The performance distribution of individual skill-free trading strategies, over 23 years is shown in red. The performance distribution of a skill-free trading strategy cherry-picked as the best performer from a set of 100 is shown in blue. In this example, the probability of obtaining a Sharpe ratio better than 0.6 is only 0.002 in the individual distribution but increases to 0.15 in the “best-of-100" distribution.

A memorable lesson in the dangers of multiplicity was given when neuroscientists placed a dead salmon in a magnetic resonance imaging machine. The dead salmon was asked to look at photographs depicting human emotions, and the scientists detected statistically significant activity in parts of its brain! The problem (as the scientists were trying to illustrate) was that by looking for activity anywhere in the salmon's brain they were effectively testing thousands of hypotheses. When they corrected for this, the result was no longer significant [5].

Again the problem is not just academic: in trying to find a good model a researcher will study many ideas as it would be perverse simply to try one.

Publication bias

The selective reporting of results is a recognised issue in many fields of science including medicine, psychology, economics and political science [6, 7, 8, 9]. It may arise because researchers are unmotivated to write-up negative results or because scientific journals don't want to publish such results. In areas such as clinical drug testing, there might even be commercial incentives to conceal negative findings.

Whatever the cause, this selectivity gives rise to publication bias, also known as the "file drawer effect", a reference to the unpublished results hidden away in file drawers. This selection process will mean that a disproportionate number of results published in the scientific literature are nothing more than statistical flukes. Therefore subsequent experiments will be unable to reproduce these results; a drug which appeared to work, loses its efficacy.
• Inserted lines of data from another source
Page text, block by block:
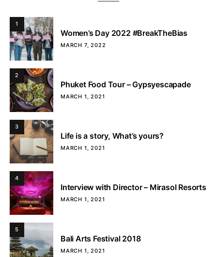
1
Women’s Day 2022 #BreakTheBias
MARCH 7, 2022
2
Phuket Food Tour – Gypsyescapade
MARCH 1, 2021
3
Life is a story, What’s yours?
MARCH 1, 2021
4
Interview with Director – Mirasol Resorts
MARCH 1, 2021
5
Bali Arts Festival 2018
MARCH 1, 2021
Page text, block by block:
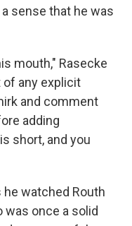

It is easy to see how finance could be particularly susceptible to these problems. The short-term gains of a positive result will push people to chase products and strategies that they can show "work" on past data. Evidence supports this suspicion, such as poor performance in the investment fund industry [14] and studies showing that hypothetical performance data is not consistent with live performance results in the case of ETFs and CTAs [10, 11]. This could be due to malicious misselling or poor analysis (not taking into account transaction costs, for example), but publication bias could also be contributing.

Survivorship bias

Survivorship bias arises when the performance of a model affects its inclusion in your study. For example, if you select the 10 largest hedge funds, then you are probably inadvertently selecting funds which have performed well in the past. Therefore, a dataset of their past performance will not be representative of the wider industry, or provide reliable forecasts of what we can expect to happen in the future. Survivorship bias is a significant problem in finance, where dead funds often disappear from memories and databases.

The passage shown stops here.